After a series of uniaxial tests, the stress–strain curve of each sandstone sample was obtained, as can be seen from Figure 8.

According to the method of determining the characteristic stress of the rock shown in Figure 7, using Equation (7) and the stress–strain curves of the sandstone samples, the characteristic stress of the sandstone samples after the treatment of different freeze–thaw cycles and the lowest freeze–thaw temperature was obtained, as shown in Figure 9.

It can be seen from Figure 9 that the initial crack stress (σ_ci), crack damage stress (σ_cd), and peak strength (σ_p) of sandstone samples gradually decreased with the increase in the number of freeze–thaw cycles and the decrease in the freeze–thaw temperature. In addition, there was no obvious variation law of crack closure stress (σ_cc). In order to further study the variation law of characteristic stress of the sandstone samples, the variation trend of the characteristic stress with the damage variable D_NT was analyzed, where the results can be seen in Figure 10.

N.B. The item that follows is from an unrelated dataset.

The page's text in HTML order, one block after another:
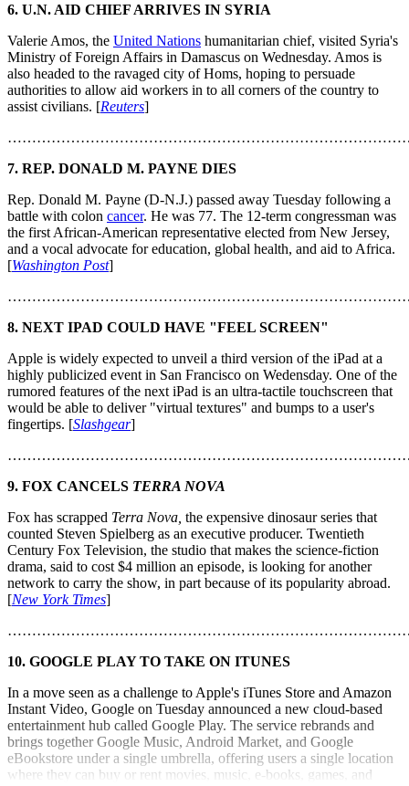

It can be seen from Figure 10 that the initial crack stress (σ_ci), crack damage stress (σ_cd), and peak strength (σ_p) of the sandstone samples decreased significantly with the increase in the damage factor D_NT. The law of characteristic stress of the sandstone samples as a function of D_NT can be described as follows:

$$\left.\begin{array}{l}{\sigma }_{\mathrm{ci}}=-33.675D_{NT}+29.609\\ {\sigma }_{\mathrm{cd}}=-48.690D_{NT}+45.191\\ {\sigma }_{\mathrm{p}}=-39.671D_{NT}+54.590\end{array}\right\}$$

(8)

Combining the Equations (6) and (8), we obtained the characteristic stresses of the sandstone samples as a function of the number of freeze–thaw cycles N and the lowest freeze–thaw temperature T, which can be seen as follows:

$$\left.\begin{array}{l}{\sigma }_{\mathrm{ci}}=33.675{\mathrm{e}}^{(3.6\times {10}^{-3}T-1.2\times {10}^{-2}N)}-4.066\\ {\sigma }_{\mathrm{cd}}=48.690{\mathrm{e}}^{(3.6\times {10}^{-3}T-1.2\times {10}^{-2}N)}-3.499\\ {\sigma }_{\mathrm{p}}=39.671{\mathrm{e}}^{(3.6\times {10}^{-3}T-1.2\times {10}^{-2}N)}+14.919\end{array}\right\}$$

(9)

From the experimental results of Tan [4], the uniaxial compression strength of granite samples with freeze–thaw cycles can be expressed by

$$V_N=55.28+80.15{\mathrm{e}}^{-2\times {10}^{-2}N}$$

(10)

It can be seen that Equations (9) and (10) have similar expressions, which shows the validity of using the initial damage to fit the rock strength formula. In addition, the influence of the freeze–thaw temperature is incorporated into Equation (9).

Figure 11 describes the mechanism of crack damage in the rock after the freeze–thaw treatment, from which we can see that the length and volume of internal microcracks of rock gradually increases. σ_cc is related to the closure of microcracks in the rock. It seems that the crack closure stress must gradually increase as the damage intensifies. However, the crack closure stress is also related to the shape of the crack. For example, for an elliptical crack, if the increase in crack volume is mainly along the long axis, and the increase in crack volume increases the ratio of the long axis to the short axis of the crack, then the increase in crack volume does not necessarily lead to an increase in crack closure stress.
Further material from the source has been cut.